PROBLEM DETAILS: Would you repeat every entry below word for word but drop the images?

[Records drawn from a dataset]

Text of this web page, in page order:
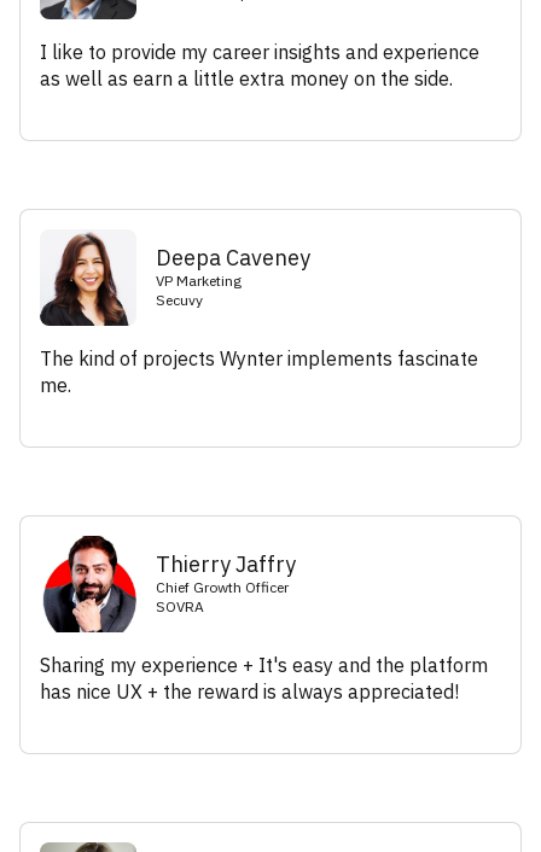
I like to provide my career insights and experience
as well as earn a little extra money on the side.
Deepa Caveney
VP Marketing
Secuvy
The kind of projects Wynter implements fascinate
me.
Thierry Jaffry
Chief Growth Officer
SOVRA
Sharing my experience + It's easy and the platform
has nice UX + the reward is always appreciated!
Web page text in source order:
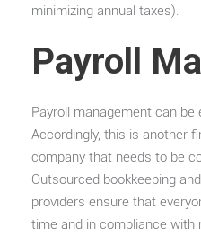
minimizing annual taxes).
Payroll
Payroll management can be
Accordingly, this is another
company that needs to be
Outsourced bookkeeping
providers ensure that
time and in compliance with
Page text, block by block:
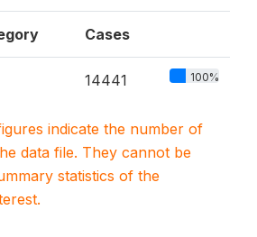
Cases
14441 100%
indicate the number of
data file. They cannot be
statistics of the
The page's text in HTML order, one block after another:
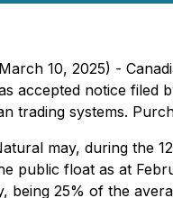
10, 2025) -
accepted notice filed
trading systems.
may, during the
public float as at
being 25% of the
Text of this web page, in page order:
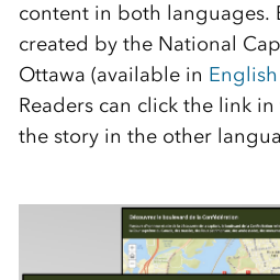
content in both languages.
created by the National
Ottawa (available in English
Readers can click the link
the story in the other
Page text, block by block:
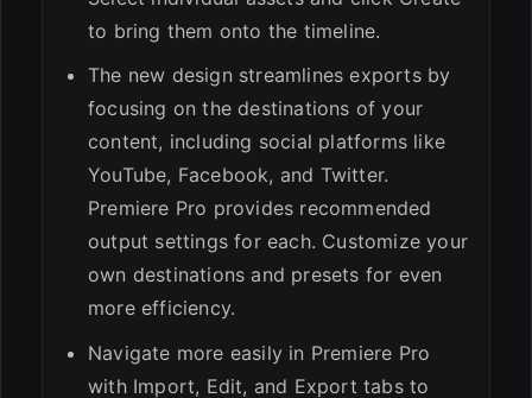
to bring them onto the timeline.
The new design streamlines exports by
focusing on the destinations of your
content, including social platforms like
YouTube, Facebook, and Twitter.
Premiere Pro provides recommended
output settings for each. Customize your
own destinations and presets for even
more efficiency.
Navigate more easily in Premiere Pro
with Import, Edit, and Export tabs to
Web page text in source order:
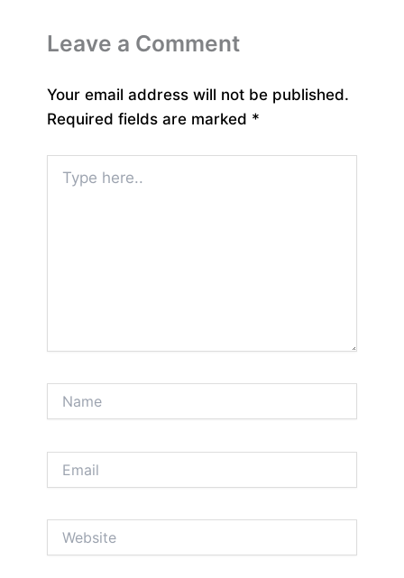
Leave a Comment
Your email address will not be published.
Required fields are marked *
here..
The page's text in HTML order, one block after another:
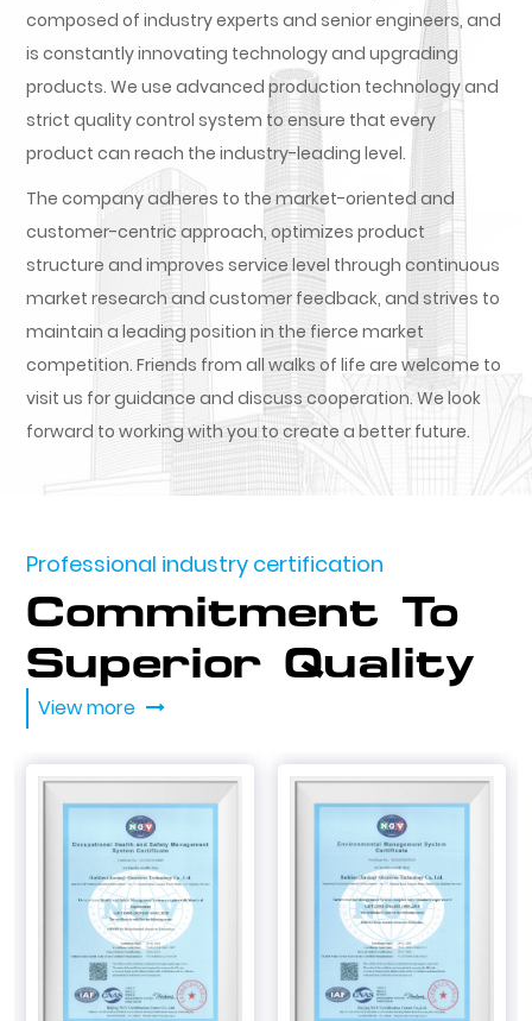
composed of industry experts and senior engineers, and
is constantly innovating technology and upgrading
products. We use advanced production technology and
strict quality control system to ensure that every
product can reach the industry-leading level.
The company adheres to the market-oriented and
customer-centric approach, optimizes product
structure and improves service level through continuous
market research and customer feedback, and strives to
maintain a leading position in the fierce market
competition. Friends from all walks of life are welcome to
visit us for guidance and discuss cooperation. We look
forward to working with you to create a better future.
Professional industry certification
Commitment To
Superior Quality
View more
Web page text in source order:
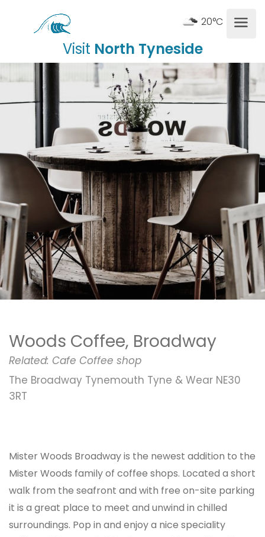
20°C
Visit North Tyneside
Woods Coffee, Broadway
Related: Cafe Coffee shop
The Broadway Tynemouth Tyne & Wear NE30
3RT
Mister Woods Broadway is the newest addition to the
Mister Woods family of coffee shops. Located a short
walk from the seafront and with free on-site parking
it is a great place to meet and unwind in chilled
surroundings. Pop in and enjoy a nice speciality
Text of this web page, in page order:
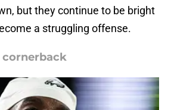
but they continue to be bright
a struggling offense.
cornerback
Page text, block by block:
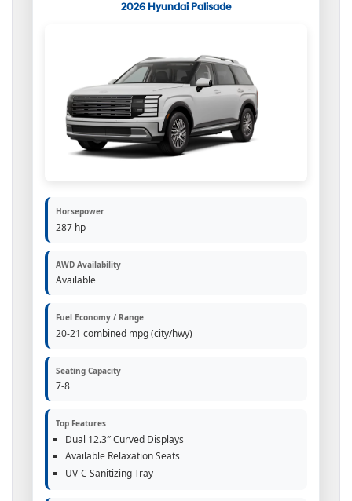
2026 Hyundai Palisade
Horsepower
287 hp
AWD Availability
Available
Fuel Economy / Range
20-21 combined mpg (city/hwy)
Seating Capacity
7-8
Top Features
Dual 12.3″ Curved Displays
Available Relaxation Seats
UV-C Sanitizing Tray
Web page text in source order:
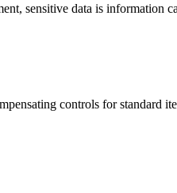
sensitive data is information
controls for standard
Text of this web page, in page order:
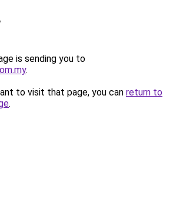
is sending you to
.
to visit that page, you can return to
.
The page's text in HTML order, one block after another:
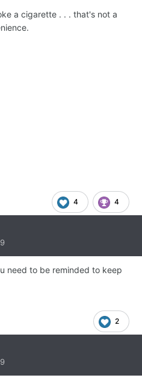
a cigarette . . . that's not a
4 4
need to be reminded to keep
2

RESPONSE AREA:
Text of this web page, in page order:
I like to provide my career insights and experience
as well as earn a little extra money on the side.
Deepa Caveney
VP Marketing
Secuvy
The kind of projects Wynter implements fascinate
me.
Thierry Jaffry
Chief Growth Officer
SOVRA
Sharing my experience + It's easy and the platform
has nice UX + the reward is always appreciated!
Web page text in source order:
minimizing annual taxes).
Payroll
Payroll management can be
Accordingly, this is another
company that needs to be
Outsourced bookkeeping
providers ensure that
time and in compliance with
Page text, block by block:
Cases
14441 100%
indicate the number of
data file. They cannot be
statistics of the
The page's text in HTML order, one block after another:
10, 2025) -
accepted notice filed
trading systems.
may, during the
public float as at
being 25% of the
Text of this web page, in page order:
content in both languages.
created by the National
Ottawa (available in English
Readers can click the link
the story in the other
Page text, block by block:
to bring them onto the timeline.
The new design streamlines exports by
focusing on the destinations of your
content, including social platforms like
YouTube, Facebook, and Twitter.
Premiere Pro provides recommended
output settings for each. Customize your
own destinations and presets for even
more efficiency.
Navigate more easily in Premiere Pro
with Import, Edit, and Export tabs to
Web page text in source order:
Leave a Comment
Your email address will not be published.
Required fields are marked *
here..
The page's text in HTML order, one block after another:
composed of industry experts and senior engineers, and
is constantly innovating technology and upgrading
products. We use advanced production technology and
strict quality control system to ensure that every
product can reach the industry-leading level.
The company adheres to the market-oriented and
customer-centric approach, optimizes product
structure and improves service level through continuous
market research and customer feedback, and strives to
maintain a leading position in the fierce market
competition. Friends from all walks of life are welcome to
visit us for guidance and discuss cooperation. We look
forward to working with you to create a better future.
Professional industry certification
Commitment To
Superior Quality
View more
Web page text in source order:
20°C
Visit North Tyneside
Woods Coffee, Broadway
Related: Cafe Coffee shop
The Broadway Tynemouth Tyne & Wear NE30
3RT
Mister Woods Broadway is the newest addition to the
Mister Woods family of coffee shops. Located a short
walk from the seafront and with free on-site parking
it is a great place to meet and unwind in chilled
surroundings. Pop in and enjoy a nice speciality
Text of this web page, in page order:
but they continue to be bright
a struggling offense.
cornerback
Page text, block by block:
2026 Hyundai Palisade
Horsepower
287 hp
AWD Availability
Available
Fuel Economy / Range
20-21 combined mpg (city/hwy)
Seating Capacity
7-8
Top Features
Dual 12.3″ Curved Displays
Available Relaxation Seats
UV-C Sanitizing Tray
Web page text in source order:
sensitive data is information
controls for standard
Text of this web page, in page order:
is sending you to
.
to visit that page, you can return to
.
The page's text in HTML order, one block after another:
a cigarette . . . that's not a
4 4
need to be reminded to keep
2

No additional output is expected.